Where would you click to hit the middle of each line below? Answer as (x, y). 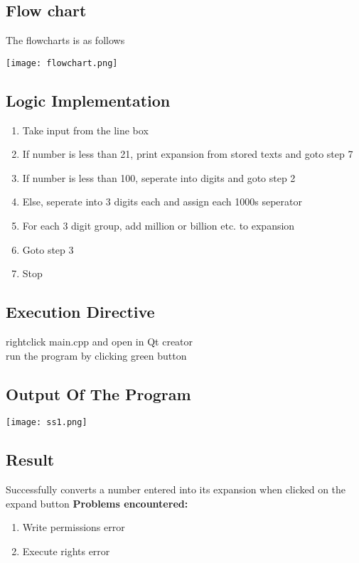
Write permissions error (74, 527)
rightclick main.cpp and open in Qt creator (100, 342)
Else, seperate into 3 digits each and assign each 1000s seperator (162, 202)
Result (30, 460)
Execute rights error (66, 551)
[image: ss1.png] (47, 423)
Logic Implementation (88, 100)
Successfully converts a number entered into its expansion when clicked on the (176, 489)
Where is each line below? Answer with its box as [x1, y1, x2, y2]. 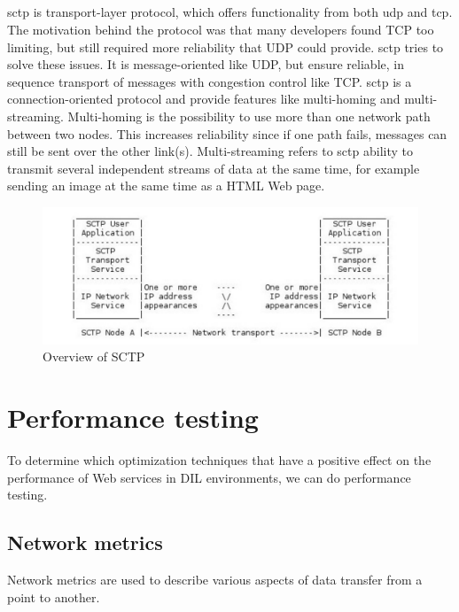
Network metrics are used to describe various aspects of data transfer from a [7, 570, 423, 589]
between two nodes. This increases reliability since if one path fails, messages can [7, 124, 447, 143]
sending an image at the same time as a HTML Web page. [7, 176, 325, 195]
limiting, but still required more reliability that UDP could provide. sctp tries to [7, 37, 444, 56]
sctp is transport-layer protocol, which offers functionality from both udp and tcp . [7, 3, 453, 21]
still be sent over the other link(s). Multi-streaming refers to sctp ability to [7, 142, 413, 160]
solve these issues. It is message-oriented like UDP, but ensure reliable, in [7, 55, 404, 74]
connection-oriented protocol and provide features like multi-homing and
+ + + +
▸ Problem description: Your reply should be the lines from the one that contains "Network metrics are" through the end of the listing above, repeated exactly.

▸ Final answer:
Network metrics are used to describe various aspects of data transfer from a [7, 570, 423, 589]
between two nodes. This increases reliability since if one path fails, messages can [7, 124, 447, 143]
sending an image at the same time as a HTML Web page. [7, 176, 325, 195]
limiting, but still required more reliability that UDP could provide. sctp tries to [7, 37, 444, 56]
sctp is transport-layer protocol, which offers functionality from both udp and tcp . [7, 3, 453, 21]
still be sent over the other link(s). Multi-streaming refers to sctp ability to [7, 142, 413, 160]
solve these issues. It is message-oriented like UDP, but ensure reliable, in [7, 55, 404, 74]
connection-oriented protocol and provide features like multi-homing and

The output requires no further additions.